封鵲將他們送到魏瓚的寢帳便離開了,覃瑞瑞蹲在帳外百無聊賴地挖泥巴,帳內只有岑最果和傅堅二人,正在忐忑之際,魏瓚走了進來,也不招呼他倆,一邊走一邊解甲,岑最果下意識想湊過去幫忙,魏瓚卻不領情,徑自將解下來的輕甲掛在了衣桁上,便轍身向案邊走去,岑最果邁著小碎步挪到他身邊,輕輕地扯了扯他的袖子,小聲說道:“槐之哥哥,你別生氣了,小果錯了。”

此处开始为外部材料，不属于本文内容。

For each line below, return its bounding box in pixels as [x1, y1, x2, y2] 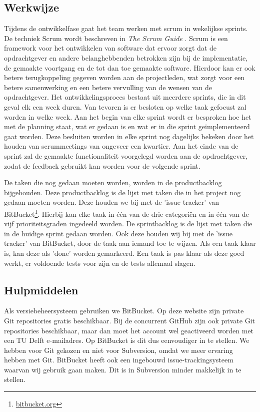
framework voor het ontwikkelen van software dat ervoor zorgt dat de [4, 43, 216, 53]
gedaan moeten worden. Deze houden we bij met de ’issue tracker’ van [4, 197, 219, 207]
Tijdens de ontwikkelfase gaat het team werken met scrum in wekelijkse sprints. [4, 23, 248, 34]
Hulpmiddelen [4, 282, 78, 297]
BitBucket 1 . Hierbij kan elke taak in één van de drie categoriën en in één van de [4, 207, 249, 219]
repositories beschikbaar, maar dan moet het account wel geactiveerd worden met [4, 325, 253, 335]
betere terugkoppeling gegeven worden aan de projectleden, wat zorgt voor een [4, 72, 245, 83]
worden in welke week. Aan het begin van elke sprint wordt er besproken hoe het [4, 111, 251, 122]
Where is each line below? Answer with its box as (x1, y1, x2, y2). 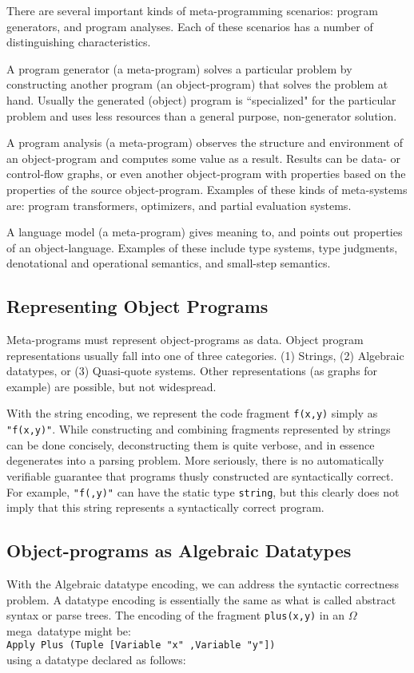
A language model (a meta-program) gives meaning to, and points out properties (6, 224, 403, 240)
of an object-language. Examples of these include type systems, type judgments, (6, 239, 398, 255)
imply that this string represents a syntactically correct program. (6, 499, 324, 516)
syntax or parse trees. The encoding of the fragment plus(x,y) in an (6, 607, 344, 624)
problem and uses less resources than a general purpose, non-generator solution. (6, 107, 397, 124)
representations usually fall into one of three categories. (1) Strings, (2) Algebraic (6, 346, 404, 363)
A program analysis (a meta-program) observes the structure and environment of (6, 134, 404, 151)
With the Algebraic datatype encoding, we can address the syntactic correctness (6, 576, 399, 592)
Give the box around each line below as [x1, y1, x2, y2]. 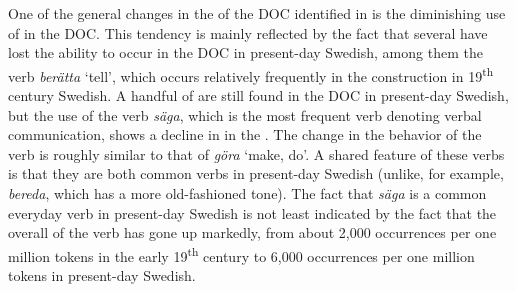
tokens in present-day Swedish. [8, 265, 196, 286]
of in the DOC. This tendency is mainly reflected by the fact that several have [8, 22, 488, 43]
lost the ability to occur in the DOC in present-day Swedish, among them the [8, 42, 483, 63]
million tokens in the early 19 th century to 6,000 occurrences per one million [8, 242, 475, 266]
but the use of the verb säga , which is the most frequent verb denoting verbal [8, 104, 482, 125]
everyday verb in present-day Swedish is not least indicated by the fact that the [8, 202, 497, 223]
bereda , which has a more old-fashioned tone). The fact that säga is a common [8, 183, 487, 203]
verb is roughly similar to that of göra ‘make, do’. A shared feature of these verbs [8, 143, 505, 164]
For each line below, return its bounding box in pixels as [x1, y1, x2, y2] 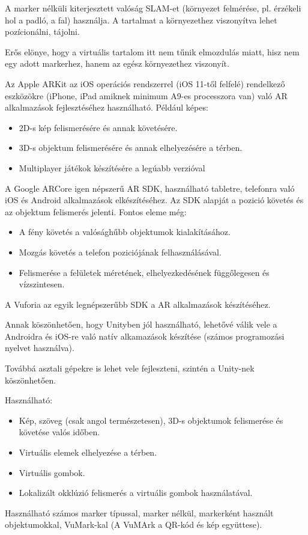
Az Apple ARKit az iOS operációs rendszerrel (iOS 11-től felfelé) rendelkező [5, 77, 285, 90]
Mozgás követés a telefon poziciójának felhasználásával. [19, 245, 222, 258]
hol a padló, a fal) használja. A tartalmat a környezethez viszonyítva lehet [5, 13, 277, 26]
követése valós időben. [19, 426, 100, 438]
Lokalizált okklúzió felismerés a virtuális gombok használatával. [19, 486, 253, 499]
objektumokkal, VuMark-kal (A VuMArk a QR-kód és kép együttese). [5, 518, 262, 531]
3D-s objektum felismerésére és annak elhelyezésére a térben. [19, 141, 243, 154]
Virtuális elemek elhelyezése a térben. [19, 446, 157, 459]
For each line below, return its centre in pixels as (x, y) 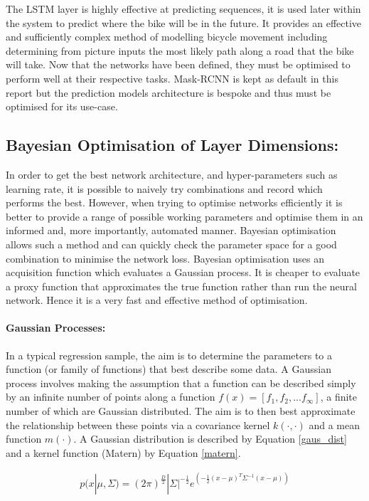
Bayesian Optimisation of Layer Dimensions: (172, 145)
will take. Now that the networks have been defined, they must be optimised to (178, 64)
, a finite (339, 397)
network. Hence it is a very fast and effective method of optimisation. (157, 300)
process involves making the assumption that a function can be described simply (181, 383)
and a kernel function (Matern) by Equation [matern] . (123, 452)
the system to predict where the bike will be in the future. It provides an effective (184, 22)
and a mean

魏瓚伸手就掐住了他頰邊的軟肉,呵斥道:“你當這是什麽地方,你就敢來?嗯?你這小孩兒的膽子怎麽就這麽大?”

“哎呦哎呦,我錯了我錯了!”,岑最果邊忙著從鐵爪下搶救自己的臉,邊嘴上討著饒。

傅堅看不下去了,趕緊過來勸:“快別掐他了,都給掐紅了。”

魏瓚劍眉一橫,“我說他沒說你是嗎?你身為長輩就跟他一起胡鬧?”

傅堅臉上掛不住,索性蠻橫了起來,梗著脖子說道:“這主意是老夫出的,人也是我帶出來的,要怎麽處置我,魏大統帥盡管沖我來吧。”

岑最果連忙袒護道:“不是的不是的,主意是我出的,是我求師父帶我來的。”

魏瓚見師徒倆一唱一和地為對方開脫,無可奈何地嘆了一口氣,說道:“綏州城太危險了,今晚暫且住下,明日一早我安排人送你們回去。”

“我不走。”倆人異口同聲地說。

傅堅開始倚老賣老:“老夫打過的仗可不比你小子少,別以為當了統帥就瞎指揮,聽說你們這兒缺少軍醫,老夫現成的一個大夫,醫術高超,經驗豐富,你還要趕我走?是何道理?”

魏瓚生硬地說道:“不行,我不能留著你在前線冒險,軍醫的事,我會再想辦法。”

“你能有什麽辦法?我們一路上見到許多流民,後面的幾座城的老百姓也少了很多,你要去哪裏找大夫?”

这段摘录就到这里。